(Records from a dataset)
__________

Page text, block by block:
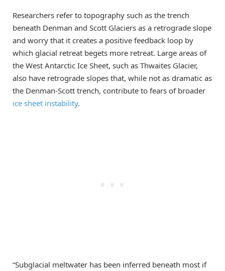
Researchers refer to topography such as the trench
beneath Denman and Scott Glaciers as a retrograde slope
and worry that it creates a positive feedback loop by
which glacial retreat begets more retreat. Large areas of
the West Antarctic Ice Sheet, such as Thwaites Glacier,
also have retrograde slopes that, while not as dramatic as
the Denman-Scott trench, contribute to fears of broader
ice sheet instability.
“Subglacial meltwater has been inferred beneath most if
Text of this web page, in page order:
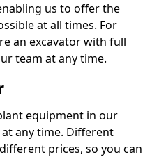
us to offer the
at all times. For
an excavator with full
team at any time.
equipment in our
any time. Different
prices, so you can
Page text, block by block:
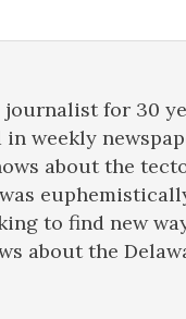
journalist for 30
weekly
about the
to find new
about the

__________

§ **PROMPT**: Transcribe each entry above character for character, omitting pictures.

§ **EXERCISE OUTPUT**:
Page text, block by block:
Researchers refer to topography such as the trench
beneath Denman and Scott Glaciers as a retrograde slope
and worry that it creates a positive feedback loop by
which glacial retreat begets more retreat. Large areas of
the West Antarctic Ice Sheet, such as Thwaites Glacier,
also have retrograde slopes that, while not as dramatic as
the Denman-Scott trench, contribute to fears of broader
ice sheet instability.
“Subglacial meltwater has been inferred beneath most if
Text of this web page, in page order:
us to offer the
at all times. For
an excavator with full
team at any time.
equipment in our
any time. Different
prices, so you can
Page text, block by block:
journalist for 30
weekly
about the
to find new
about the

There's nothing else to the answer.